Companies around the world have long been looking for practical approaches to getting information about their customers, products, and services. For a company that has just started and has few customers, it might be easy and simple to analyze all customers who buy the same product in the same way (Piatetsky, 2019).
The companies and markets they monitor may become increasingly intricate as time passes. These organizations must offer a greater variety of products to survive or achieve a competitive advantage with customers, and they must understand how the product fits with the customer and how to deliver it to the customer.
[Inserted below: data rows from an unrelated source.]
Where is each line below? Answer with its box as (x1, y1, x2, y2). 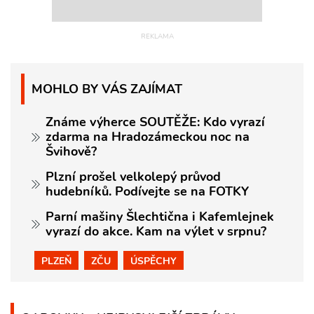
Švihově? (46, 143, 97, 161)
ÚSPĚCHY (130, 254, 177, 268)
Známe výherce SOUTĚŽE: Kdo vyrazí (46, 114, 265, 131)
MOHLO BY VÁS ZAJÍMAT (32, 80, 182, 98)
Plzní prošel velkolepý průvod (46, 168, 221, 186)
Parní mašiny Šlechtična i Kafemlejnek (46, 208, 274, 226)
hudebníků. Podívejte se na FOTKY (46, 183, 249, 200)
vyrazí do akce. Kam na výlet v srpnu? (46, 223, 266, 240)

According to the authors, Zhan, Wang, and Xu, certain company data was first generated and kept in a relational database such as SQL Server or MySQL and the company only stored important data such as product names and product prices. Whereas, other unstructured data, such as documents, customer service records, and even images and videos, may be difficult to manage, using a relational database or the company’s system. In this regard, companies must consider new data sources generated by cellular devices like sensors or other new sources of information generated by humans, such as data from social media and track record data obtained from their website interactions.
Although each data source may be managed and collected separately, the difficulty posed may be the struggle for businesses to grasp the relationships between all of these diverse forms of data and interpret them to meet their specific needs. It is impossible to think about a conventional way to manage data when dealing with so much information presenting in various forms. As a result of the preceding example, there may be the emergence of the Big Data trend.
The challenges that Big data analysis presents are numerous. Amongst them are the means of collecting, storing, analyzing, visualizing, and transferring data, alongside data sensitivity and veracity concerns. However, the greater the amount of data collected and examined, the more likely for the analysis to be valid. The results may also potentially provide access to previously unavailable information (p. 8).
With the advent of the Internet of Things (IoT), more objects and devices are connected to the internet. Manufacturers also collect data about customer usage patterns and product performance. The advent of machine learning has also led to the production of more data. Meanwhile, the emergence of Facebook and other social media platforms in the 2000s made people begin to realize how important the data users in these platforms.
Therefore, the focus of the author was on communication studies, and currently, China is one of the countries with the highest internet connection, so the experts may provide a unique perspective on Big Data The citizens of China have a wide range of social media platforms. However, these citizens do not use mainstream social media such as Facebook, Twitter, or Instagram, as they employ alternative domestic social media which is widely used. This would bring an opportunity of gaining insights and new perspectives.
Generally, the flaws of the authors were minimal as there were only a few words that employed very philosophical terminology in Chinese. Therefore, foreign speakers may need to be accompanied by native speakers as they may find it difficult to understand some of the meanings. However, despite all these highlighted flaws, this book is generally perfect.
Additionally, the author also cautioned in the previous chapter that inadequate Big Data gathering and analysis tools may render the data acquired useless. There was an expression of several concerns raised by the author regarding the future development of Big data in addition to discussing its various potentials (p. 297). It is currently recognized that the size of big data doubles every 2 years. Such a fast rate may force professionals to think quickly for future technology capable to handle Big Data, as it subsequently becomes bigger else, the larger data will be rendered useless.